▸ Task statement: In the listing that follows, locate the line containing "Schedule your appointment now and start" and the line containing "your particular project.". Retype exactly those two lines and every line between them, and nothing more.

--- START ---

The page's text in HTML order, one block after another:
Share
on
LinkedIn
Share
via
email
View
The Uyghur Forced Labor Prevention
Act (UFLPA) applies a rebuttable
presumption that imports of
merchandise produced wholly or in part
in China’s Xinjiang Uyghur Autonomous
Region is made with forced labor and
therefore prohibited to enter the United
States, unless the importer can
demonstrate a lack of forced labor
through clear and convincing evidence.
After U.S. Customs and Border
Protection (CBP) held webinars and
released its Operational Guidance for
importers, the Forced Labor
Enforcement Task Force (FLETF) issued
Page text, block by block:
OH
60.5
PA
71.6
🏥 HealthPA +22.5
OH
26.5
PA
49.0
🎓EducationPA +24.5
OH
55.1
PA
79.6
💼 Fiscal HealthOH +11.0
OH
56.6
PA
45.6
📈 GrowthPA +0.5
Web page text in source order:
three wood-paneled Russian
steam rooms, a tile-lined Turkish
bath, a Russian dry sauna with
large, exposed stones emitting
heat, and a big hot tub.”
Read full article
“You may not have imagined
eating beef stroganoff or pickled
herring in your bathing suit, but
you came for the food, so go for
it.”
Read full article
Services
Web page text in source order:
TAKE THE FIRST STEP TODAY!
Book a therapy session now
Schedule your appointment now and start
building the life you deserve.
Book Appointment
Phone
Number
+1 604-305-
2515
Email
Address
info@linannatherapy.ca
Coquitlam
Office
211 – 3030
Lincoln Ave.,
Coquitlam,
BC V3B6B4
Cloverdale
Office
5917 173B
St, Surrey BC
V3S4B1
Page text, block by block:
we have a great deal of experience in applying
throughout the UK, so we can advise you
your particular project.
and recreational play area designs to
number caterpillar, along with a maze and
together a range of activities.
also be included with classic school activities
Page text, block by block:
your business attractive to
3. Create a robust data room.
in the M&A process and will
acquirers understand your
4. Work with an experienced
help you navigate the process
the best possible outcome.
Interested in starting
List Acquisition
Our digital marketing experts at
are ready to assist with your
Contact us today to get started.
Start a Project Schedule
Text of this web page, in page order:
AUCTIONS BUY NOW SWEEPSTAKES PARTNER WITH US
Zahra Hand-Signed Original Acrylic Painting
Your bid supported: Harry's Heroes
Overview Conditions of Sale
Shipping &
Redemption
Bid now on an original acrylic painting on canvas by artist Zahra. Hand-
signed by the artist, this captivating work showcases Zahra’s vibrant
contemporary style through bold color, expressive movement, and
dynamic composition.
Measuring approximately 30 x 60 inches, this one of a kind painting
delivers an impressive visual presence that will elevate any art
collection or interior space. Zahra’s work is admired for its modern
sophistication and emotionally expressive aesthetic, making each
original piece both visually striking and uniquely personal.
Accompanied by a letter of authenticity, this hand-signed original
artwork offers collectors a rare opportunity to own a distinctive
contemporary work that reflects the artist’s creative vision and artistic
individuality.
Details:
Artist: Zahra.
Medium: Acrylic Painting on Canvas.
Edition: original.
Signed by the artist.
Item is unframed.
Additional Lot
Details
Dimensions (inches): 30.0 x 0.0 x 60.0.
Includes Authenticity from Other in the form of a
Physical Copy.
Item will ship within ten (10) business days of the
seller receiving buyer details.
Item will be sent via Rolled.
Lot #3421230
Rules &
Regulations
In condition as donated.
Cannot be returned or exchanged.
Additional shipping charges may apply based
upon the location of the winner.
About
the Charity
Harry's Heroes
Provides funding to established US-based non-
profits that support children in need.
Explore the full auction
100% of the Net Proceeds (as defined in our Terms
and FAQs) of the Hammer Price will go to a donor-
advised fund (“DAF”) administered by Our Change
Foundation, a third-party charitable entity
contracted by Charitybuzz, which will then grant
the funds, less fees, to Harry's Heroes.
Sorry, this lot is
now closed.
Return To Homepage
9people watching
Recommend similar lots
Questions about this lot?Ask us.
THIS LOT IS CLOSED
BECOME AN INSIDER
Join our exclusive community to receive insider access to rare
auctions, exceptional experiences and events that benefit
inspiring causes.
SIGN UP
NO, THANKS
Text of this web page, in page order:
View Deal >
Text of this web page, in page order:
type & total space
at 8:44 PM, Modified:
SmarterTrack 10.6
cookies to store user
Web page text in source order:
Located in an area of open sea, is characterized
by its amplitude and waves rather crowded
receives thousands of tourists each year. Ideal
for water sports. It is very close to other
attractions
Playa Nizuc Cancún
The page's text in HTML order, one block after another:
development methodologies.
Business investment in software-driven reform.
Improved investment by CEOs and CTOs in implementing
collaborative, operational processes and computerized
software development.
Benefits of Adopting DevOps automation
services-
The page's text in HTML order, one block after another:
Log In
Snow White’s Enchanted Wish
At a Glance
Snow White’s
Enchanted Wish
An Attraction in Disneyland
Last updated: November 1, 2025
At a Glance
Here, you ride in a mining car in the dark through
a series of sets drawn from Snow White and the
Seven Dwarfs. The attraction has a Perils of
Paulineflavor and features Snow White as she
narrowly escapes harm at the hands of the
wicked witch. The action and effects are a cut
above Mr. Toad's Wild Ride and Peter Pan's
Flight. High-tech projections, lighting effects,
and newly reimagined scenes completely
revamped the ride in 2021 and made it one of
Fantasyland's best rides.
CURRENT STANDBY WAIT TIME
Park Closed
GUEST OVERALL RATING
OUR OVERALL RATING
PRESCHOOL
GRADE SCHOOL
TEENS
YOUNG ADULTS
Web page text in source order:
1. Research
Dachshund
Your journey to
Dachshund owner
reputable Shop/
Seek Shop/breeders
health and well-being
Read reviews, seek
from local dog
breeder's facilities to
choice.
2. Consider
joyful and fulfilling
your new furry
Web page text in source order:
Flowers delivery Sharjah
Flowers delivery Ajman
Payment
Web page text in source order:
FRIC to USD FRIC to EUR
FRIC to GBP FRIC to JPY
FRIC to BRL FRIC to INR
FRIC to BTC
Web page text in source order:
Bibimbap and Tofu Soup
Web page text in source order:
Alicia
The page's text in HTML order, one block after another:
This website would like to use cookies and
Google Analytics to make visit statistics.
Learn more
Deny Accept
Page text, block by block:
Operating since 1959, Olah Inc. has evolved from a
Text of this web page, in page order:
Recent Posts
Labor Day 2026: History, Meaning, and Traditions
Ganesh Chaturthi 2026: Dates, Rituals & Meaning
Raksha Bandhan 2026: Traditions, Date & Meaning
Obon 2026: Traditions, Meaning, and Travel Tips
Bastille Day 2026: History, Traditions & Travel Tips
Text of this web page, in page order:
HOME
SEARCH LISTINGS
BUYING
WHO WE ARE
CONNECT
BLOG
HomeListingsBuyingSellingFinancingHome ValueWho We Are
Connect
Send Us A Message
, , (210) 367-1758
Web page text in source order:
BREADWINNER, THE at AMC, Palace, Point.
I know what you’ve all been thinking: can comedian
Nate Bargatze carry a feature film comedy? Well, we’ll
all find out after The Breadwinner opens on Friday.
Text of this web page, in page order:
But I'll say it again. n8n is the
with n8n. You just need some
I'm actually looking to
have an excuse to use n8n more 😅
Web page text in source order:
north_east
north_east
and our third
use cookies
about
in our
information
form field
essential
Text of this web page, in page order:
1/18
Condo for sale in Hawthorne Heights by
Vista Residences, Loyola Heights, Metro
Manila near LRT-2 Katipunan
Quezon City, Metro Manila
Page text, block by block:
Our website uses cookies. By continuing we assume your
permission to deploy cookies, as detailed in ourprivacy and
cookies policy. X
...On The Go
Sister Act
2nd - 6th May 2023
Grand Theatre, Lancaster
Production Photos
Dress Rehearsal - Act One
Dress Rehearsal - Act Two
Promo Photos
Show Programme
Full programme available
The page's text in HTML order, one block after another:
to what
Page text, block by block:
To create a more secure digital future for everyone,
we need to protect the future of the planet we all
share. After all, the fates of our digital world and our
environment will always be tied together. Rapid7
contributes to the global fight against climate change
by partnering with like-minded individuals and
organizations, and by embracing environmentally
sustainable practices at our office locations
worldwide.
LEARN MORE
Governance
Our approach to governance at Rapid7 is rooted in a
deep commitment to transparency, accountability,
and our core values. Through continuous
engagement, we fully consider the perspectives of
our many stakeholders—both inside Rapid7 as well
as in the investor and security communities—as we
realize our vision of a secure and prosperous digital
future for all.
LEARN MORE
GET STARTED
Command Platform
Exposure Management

--- END ---

▸ Answer for this exercise:
Schedule your appointment now and start
building the life you deserve.
Book Appointment
Phone
Number
+1 604-305-
2515
Email
Address
info@linannatherapy.ca
Coquitlam
Office
211 – 3030
Lincoln Ave.,
Coquitlam,
BC V3B6B4
Cloverdale
Office
5917 173B
St, Surrey BC
V3S4B1
Page text, block by block:
we have a great deal of experience in applying
throughout the UK, so we can advise you
your particular project.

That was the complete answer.